_EXERCISE AIM_. In the data below, locate the line containing "was initials with" and the line containing "Next we show", then retype both and everything between them exactly. Pictures are not part of the copy.

'''

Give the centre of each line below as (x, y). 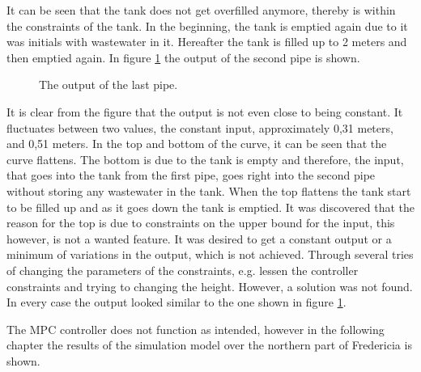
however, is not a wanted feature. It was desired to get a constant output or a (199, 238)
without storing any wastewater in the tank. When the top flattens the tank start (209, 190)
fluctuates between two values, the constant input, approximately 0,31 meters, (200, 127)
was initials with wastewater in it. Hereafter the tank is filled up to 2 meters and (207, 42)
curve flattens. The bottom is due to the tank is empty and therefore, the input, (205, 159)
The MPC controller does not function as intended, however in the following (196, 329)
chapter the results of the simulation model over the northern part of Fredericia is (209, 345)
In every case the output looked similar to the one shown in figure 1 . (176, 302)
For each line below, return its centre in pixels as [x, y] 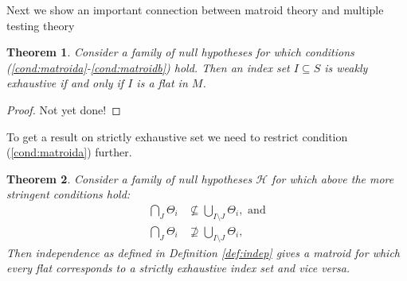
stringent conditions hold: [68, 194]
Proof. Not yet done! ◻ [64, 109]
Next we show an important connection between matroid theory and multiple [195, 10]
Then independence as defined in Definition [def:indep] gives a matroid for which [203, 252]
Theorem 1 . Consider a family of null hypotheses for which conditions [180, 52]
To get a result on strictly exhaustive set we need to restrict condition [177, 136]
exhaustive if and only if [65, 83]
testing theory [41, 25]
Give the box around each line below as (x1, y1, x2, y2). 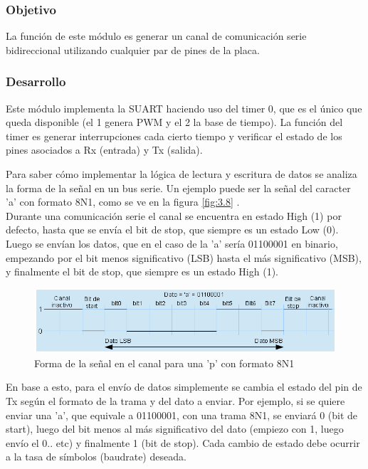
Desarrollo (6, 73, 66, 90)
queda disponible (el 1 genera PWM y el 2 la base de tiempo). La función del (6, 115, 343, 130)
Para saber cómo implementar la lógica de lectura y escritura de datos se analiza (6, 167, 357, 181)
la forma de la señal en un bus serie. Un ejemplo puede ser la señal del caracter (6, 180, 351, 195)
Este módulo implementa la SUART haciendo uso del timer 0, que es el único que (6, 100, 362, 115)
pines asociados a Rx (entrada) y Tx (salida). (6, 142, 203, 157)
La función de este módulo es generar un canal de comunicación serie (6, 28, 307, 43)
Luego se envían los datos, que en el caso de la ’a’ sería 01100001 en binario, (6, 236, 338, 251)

'''

_TASK ANSWER_.
was initials with wastewater in it. Hereafter the tank is filled up to 2 meters and (207, 42)
curve flattens. The bottom is due to the tank is empty and therefore, the input, (205, 159)
The MPC controller does not function as intended, however in the following (196, 329)
chapter the results of the simulation model over the northern part of Fredericia is (209, 345)
In every case the output looked similar to the one shown in figure 1 . (176, 302)
For each line below, return its centre in pixels as [x, y] 
stringent conditions hold: [68, 194]
Proof. Not yet done! ◻ [64, 109]
Next we show an important connection between matroid theory and multiple [195, 10]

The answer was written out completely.